4º) El Acusado actuó de forma alevosa. La Jurisprudencia del Tribunal Supremo ha puesto de relieve en numerosas ocasiones que la alevosía, que cualifica el asesinato respecto al tipo genérico del homicidio, existe cuando el sujeto emplea en su ejecución medios, modos o formas que tiendan directa o especialmente a asegurarlo, sin el riesgo que para su persona pudiera proceder de la defensa por parte del ofendido, así como, que tiene tres modalidades diferentes, que puede adoptar esa idea esencial de la indefensión que son: 1) la alevosía proditoria o traicionera, como trampa, celada, emboscada o traición. En ella se abusa de la confianza o de una situación confiada en la que el sujeto pasivo no teme una agresión como la efectuada (S 82/05, 28 de enero; 133/05, 7 de febrero); 2) La alevosía sorpresiva consistente en una actuación súbita, repentina o fulgurante, que por su celeridad no permite a la víctima reaccionar ni eludir el ataque. Esta modalidad es apreciable en los ataques rápidos y sin previo aviso (S 1031/03, 8 de septiembre; 1265/04, 2 de noviembre); 3) La alevosía por desvalimiento, en la que el sujeto busca o se aprovecha de las personales características o de la especial situación en que se encuentra la víctima, muy disminuida en sus posibilidades de defensa (niños, ancianos, inválidos, persona dormida, sin conciencia, etc...)
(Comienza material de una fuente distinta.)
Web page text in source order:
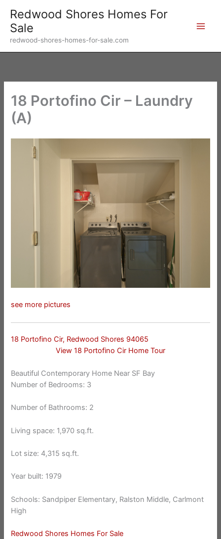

Acerca de la indefensión, que en cualquiera de las tres formas está presente en la alevosía, se ha de destacar que su apreciación no requiere que su eliminación sea efectiva, bastando la idoneidad objetiva de los medios, modos o formas utilizados, y la tendencia a conseguir su eliminación (S 505/04, 21 de abril EDJ 2004/31452 ), lo que supone que la alevosía no se excluye en casos de intento de defensa, cuando es funcionalmente imposible, y se debe a la reacción instintiva de quien no tiene escapatoria frente a la eficacia de un ataque ejecutado sobre seguro ( STS 13-11-2009 )
En el presente caso, nos hallamos ante una alevosía de sorpresiva, ya que el acusado se encontraba escondido en las escaleras del portal de la vivienda de Claudia , sobre las 8.20 de la mañana, hora en que la misma salía a trabajar, y de forma súbita y por sorpresa apareció cuando Claudia abría la puerta del portal y sacando una pistola de la chaqueta la apuntó, apretando el gatillo hasta dos veces consecutivas, y al no conseguir detonar se abalanzó contra la misma golpeándole en la cabeza lo que por su celeridad y sorpresa no permitió a la víctima reaccionar ni eludir el ataque.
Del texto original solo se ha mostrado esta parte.